Randy was unruffled. “You’ve been thinking about freelancing,” he said. “Now you can try it. There’s nothing to worry about.”

Instead of being grateful for his optimism, I resented his telling me not to worry. After all, he still had a paycheck. (His money, not ours.) I even ungenerously wondered if he secretly wanted me to have a flexible schedule so I could be a more traditional wife, doing most of the laundry, dishes and cooking.

Rather than decamp for the country with him to contemplate my options, I stayed in the city, paying the mortgage, scrambling for assignments, worrying about cash flow.

I had found a man who liked taking care of me, yet I couldn’t accept his support, opting to lie awake nights crunching numbers in my head. Suddenly, my solo-mindedness seemed a little sad. A little stubborn.

Reluctantly, I decided to sublet my apartment for a few months and move in with Randy, a big expense off my plate while I tried to make a serious go of a freelance career.

I missed my friends. I missed that competent person with a packed calendar I had once been. In the country, I was mostly stuck at home.

The married life

As Randy predicted, assignments gradually began to come my way, and I found I didn’t mind working to my own rhythm, no meandering meetings or email avalanches to interrupt me. Nights, I moved nearer to my husband, letting him draw me close.

As my business picked up, Randy offered advice on billing and price points.

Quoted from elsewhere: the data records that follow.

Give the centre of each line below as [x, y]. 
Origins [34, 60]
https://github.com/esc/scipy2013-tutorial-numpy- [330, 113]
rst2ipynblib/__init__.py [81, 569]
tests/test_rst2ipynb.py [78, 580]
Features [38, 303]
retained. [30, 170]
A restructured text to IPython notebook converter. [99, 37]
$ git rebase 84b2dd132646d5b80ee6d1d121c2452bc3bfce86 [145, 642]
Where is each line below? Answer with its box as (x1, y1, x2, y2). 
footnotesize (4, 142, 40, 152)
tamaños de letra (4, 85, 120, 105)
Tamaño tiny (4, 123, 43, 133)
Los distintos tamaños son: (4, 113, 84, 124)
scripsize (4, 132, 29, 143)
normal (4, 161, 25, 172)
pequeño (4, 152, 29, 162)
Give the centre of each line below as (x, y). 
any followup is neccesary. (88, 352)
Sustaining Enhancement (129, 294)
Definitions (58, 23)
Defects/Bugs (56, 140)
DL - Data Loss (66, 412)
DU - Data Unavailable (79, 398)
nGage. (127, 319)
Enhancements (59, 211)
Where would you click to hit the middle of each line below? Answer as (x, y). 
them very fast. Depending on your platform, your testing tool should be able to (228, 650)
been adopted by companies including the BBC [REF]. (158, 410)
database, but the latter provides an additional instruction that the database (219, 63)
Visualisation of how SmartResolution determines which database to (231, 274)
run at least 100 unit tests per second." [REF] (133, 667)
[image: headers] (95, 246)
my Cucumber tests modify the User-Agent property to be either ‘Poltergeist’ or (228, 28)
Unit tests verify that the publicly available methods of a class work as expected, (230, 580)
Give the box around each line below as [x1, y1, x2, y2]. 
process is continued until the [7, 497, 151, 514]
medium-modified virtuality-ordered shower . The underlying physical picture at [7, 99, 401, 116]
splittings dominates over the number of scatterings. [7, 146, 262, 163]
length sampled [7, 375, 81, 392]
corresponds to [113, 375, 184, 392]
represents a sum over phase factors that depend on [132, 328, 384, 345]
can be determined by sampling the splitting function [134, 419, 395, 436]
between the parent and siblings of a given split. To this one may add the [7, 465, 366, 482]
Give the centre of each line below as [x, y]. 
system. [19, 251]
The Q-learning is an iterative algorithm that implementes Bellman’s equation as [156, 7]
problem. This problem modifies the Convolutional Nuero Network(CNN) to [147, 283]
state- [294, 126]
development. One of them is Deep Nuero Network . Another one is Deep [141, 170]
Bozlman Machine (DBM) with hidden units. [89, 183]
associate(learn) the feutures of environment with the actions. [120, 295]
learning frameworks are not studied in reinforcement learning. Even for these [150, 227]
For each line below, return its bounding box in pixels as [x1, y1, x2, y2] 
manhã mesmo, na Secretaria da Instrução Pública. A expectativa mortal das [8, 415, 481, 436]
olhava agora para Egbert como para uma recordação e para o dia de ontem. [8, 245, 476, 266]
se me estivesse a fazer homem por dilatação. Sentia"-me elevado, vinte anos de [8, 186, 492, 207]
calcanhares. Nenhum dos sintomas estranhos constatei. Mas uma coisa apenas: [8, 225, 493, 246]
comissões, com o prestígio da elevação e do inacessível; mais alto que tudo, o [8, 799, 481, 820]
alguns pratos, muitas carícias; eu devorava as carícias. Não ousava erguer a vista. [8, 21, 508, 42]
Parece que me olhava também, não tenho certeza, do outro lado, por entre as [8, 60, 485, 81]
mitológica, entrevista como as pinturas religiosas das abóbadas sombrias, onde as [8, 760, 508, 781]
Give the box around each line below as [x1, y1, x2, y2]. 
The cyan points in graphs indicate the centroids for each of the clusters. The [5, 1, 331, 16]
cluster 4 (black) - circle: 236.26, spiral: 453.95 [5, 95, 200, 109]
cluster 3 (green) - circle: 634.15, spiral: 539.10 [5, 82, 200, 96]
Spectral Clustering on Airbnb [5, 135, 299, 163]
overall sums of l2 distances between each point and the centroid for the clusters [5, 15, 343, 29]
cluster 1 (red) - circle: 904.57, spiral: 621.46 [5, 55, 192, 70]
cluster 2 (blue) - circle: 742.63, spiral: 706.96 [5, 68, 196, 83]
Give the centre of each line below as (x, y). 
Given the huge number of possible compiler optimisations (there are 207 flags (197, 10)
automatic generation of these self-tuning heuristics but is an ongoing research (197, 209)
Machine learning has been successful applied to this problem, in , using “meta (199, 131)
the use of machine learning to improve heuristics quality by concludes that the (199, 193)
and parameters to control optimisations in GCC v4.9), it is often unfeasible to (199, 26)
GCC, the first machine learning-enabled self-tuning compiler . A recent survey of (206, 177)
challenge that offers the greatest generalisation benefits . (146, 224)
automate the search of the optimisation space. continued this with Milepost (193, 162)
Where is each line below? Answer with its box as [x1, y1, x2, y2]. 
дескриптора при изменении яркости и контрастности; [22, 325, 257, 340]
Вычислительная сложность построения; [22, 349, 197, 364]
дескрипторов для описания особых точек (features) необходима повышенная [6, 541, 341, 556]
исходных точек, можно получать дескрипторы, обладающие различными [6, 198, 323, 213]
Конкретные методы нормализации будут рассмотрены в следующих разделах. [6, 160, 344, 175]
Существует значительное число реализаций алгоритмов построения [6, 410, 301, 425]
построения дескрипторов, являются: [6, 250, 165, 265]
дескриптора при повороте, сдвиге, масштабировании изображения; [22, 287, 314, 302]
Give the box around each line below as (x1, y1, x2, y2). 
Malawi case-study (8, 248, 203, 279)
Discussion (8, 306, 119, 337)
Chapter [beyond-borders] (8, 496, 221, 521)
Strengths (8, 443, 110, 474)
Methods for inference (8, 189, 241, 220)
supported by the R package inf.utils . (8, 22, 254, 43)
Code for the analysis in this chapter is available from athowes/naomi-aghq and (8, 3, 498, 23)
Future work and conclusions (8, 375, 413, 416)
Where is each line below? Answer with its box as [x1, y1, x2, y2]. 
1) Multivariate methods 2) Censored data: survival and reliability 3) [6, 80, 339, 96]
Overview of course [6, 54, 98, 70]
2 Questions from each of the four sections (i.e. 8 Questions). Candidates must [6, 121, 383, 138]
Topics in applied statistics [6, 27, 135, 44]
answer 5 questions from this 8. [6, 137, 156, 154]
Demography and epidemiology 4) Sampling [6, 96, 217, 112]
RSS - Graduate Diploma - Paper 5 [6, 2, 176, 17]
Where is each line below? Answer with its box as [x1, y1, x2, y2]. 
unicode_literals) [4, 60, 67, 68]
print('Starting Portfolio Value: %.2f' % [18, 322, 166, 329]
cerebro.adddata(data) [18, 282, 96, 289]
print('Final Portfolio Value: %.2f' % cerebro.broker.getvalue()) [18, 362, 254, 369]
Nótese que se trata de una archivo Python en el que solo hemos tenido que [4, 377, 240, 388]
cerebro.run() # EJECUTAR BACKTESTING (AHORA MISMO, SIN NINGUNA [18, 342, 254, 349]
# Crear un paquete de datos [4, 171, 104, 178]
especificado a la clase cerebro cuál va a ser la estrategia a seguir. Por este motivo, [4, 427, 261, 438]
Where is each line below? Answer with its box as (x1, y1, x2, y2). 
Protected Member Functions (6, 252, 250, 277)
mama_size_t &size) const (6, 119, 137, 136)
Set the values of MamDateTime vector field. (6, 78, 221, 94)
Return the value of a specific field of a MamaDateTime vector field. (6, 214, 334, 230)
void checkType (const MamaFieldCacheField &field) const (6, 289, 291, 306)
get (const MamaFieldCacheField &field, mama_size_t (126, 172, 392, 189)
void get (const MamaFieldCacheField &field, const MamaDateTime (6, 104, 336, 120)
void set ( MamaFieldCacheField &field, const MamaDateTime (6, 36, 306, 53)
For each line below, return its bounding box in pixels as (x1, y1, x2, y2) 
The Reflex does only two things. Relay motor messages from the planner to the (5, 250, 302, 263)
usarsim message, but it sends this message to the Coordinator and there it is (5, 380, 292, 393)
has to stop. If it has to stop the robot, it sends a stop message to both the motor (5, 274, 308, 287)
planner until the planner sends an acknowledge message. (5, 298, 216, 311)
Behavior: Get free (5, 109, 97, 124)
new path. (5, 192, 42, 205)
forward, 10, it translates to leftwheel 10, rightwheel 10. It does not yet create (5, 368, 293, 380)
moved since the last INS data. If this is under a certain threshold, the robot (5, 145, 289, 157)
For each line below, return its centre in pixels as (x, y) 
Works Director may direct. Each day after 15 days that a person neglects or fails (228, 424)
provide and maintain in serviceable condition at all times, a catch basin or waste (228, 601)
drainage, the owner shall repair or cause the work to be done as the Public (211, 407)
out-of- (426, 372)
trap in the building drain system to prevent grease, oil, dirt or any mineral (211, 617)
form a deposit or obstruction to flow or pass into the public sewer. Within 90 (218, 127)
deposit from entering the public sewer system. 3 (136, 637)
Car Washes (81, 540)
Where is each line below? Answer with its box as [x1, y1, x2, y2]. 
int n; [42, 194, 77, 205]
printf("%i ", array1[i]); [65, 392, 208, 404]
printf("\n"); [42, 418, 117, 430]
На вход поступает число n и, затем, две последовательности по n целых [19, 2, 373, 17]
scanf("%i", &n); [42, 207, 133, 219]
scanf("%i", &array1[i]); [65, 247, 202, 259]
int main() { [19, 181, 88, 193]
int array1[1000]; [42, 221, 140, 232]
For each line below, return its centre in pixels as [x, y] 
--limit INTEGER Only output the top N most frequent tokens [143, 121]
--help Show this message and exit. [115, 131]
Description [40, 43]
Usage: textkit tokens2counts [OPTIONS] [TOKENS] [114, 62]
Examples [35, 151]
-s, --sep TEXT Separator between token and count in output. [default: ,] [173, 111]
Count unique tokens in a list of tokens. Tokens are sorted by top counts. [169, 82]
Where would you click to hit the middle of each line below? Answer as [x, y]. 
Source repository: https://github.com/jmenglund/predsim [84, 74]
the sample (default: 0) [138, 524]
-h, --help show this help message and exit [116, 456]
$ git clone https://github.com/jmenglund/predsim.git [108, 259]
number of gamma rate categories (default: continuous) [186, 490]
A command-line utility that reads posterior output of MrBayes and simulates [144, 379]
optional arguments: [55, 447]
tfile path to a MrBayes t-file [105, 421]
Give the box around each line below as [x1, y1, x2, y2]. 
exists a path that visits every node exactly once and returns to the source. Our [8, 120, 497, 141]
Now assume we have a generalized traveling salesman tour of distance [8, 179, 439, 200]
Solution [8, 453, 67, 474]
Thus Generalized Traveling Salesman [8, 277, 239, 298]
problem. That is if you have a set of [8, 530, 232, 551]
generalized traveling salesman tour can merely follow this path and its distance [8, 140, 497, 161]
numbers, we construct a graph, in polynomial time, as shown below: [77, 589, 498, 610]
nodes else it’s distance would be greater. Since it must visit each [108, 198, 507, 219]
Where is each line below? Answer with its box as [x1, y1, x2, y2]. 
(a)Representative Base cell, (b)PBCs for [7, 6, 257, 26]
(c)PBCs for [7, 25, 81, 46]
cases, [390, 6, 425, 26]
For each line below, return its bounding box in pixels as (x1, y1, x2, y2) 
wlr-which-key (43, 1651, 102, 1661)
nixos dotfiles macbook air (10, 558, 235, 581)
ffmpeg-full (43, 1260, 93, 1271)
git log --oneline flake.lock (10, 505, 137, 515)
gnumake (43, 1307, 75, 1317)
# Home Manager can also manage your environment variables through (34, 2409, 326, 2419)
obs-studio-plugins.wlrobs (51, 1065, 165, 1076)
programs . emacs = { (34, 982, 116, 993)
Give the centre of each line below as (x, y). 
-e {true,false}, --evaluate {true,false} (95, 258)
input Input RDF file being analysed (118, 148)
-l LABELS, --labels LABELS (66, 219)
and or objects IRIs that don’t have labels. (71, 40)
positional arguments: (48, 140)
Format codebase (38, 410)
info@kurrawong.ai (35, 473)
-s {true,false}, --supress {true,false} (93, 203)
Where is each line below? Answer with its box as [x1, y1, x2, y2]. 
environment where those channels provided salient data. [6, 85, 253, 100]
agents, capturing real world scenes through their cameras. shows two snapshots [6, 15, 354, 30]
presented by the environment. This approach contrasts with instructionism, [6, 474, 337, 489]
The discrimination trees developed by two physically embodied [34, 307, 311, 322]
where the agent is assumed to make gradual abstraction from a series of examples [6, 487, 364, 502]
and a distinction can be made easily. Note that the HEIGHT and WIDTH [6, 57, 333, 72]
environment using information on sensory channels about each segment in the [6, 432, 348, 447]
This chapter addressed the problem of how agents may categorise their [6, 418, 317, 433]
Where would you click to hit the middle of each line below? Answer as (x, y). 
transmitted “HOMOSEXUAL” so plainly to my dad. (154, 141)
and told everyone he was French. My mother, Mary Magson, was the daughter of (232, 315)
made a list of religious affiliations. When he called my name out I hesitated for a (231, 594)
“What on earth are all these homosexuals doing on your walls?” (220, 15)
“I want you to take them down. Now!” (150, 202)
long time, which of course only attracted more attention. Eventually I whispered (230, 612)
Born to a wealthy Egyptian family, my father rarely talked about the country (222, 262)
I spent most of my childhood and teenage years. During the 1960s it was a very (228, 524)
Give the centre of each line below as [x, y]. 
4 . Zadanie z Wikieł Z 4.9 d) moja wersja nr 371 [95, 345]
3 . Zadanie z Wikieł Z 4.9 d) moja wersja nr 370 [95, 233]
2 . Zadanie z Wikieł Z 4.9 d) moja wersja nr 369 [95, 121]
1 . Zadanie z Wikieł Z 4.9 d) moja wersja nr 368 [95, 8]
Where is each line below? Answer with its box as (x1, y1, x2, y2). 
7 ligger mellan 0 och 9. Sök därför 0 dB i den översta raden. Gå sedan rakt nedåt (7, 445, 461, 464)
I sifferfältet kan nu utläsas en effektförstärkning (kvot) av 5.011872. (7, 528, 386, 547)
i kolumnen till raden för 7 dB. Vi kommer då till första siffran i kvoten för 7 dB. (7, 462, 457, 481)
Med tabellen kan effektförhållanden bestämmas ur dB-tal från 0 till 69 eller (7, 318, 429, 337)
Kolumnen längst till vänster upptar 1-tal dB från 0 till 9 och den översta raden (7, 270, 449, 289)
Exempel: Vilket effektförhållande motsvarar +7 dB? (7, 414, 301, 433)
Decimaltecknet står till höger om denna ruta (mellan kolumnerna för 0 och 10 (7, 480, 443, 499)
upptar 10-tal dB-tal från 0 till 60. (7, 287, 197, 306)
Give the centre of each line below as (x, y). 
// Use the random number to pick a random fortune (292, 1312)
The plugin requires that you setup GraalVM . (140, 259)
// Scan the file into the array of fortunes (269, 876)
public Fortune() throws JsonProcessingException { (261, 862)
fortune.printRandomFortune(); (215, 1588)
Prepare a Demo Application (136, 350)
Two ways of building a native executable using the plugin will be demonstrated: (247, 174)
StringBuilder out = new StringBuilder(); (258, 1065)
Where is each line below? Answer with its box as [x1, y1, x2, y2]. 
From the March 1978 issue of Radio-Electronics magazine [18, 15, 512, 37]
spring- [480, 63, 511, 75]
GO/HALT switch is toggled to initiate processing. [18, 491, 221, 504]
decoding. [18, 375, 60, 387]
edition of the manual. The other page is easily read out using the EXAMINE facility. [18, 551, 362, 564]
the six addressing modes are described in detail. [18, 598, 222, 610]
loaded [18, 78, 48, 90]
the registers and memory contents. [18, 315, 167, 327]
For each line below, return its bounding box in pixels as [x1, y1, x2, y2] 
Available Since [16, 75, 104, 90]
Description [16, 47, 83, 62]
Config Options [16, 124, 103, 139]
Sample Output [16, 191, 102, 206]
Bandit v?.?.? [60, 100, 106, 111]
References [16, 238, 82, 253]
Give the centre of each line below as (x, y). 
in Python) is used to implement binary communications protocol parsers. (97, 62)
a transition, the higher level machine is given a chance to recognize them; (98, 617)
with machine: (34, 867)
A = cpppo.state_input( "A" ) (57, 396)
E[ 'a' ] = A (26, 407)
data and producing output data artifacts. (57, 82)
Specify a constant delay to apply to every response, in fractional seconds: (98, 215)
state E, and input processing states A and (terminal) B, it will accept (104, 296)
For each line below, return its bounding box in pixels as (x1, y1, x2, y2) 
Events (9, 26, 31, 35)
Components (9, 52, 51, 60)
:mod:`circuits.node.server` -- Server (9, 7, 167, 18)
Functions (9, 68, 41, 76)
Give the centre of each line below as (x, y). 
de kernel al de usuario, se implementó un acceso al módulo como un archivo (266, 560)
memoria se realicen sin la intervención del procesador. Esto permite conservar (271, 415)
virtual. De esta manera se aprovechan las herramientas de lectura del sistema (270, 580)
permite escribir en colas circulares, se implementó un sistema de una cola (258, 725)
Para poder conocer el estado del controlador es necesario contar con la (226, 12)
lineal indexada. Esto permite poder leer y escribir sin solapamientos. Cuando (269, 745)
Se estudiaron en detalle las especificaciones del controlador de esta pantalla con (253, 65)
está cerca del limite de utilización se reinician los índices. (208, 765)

Maybe that’s why, after a productive day at my computer, when I spied Randy’s convertible coming up the drive, I closed my laptop and met him at the door with a vodka martini, bone dry, rimmed with slices of cucumber, the way he liked it.

“Don’t get used to this,” I warned, but his smile was worth the cliché, even as he said with affection, “My little wifey.”

I gave him a punch but didn’t really mind. Then we leaned together until our lips touched, like two sides of a triangle, each trusting that the other wouldn’t give way.

Paula Derrow divides her time between New York and Connecticut.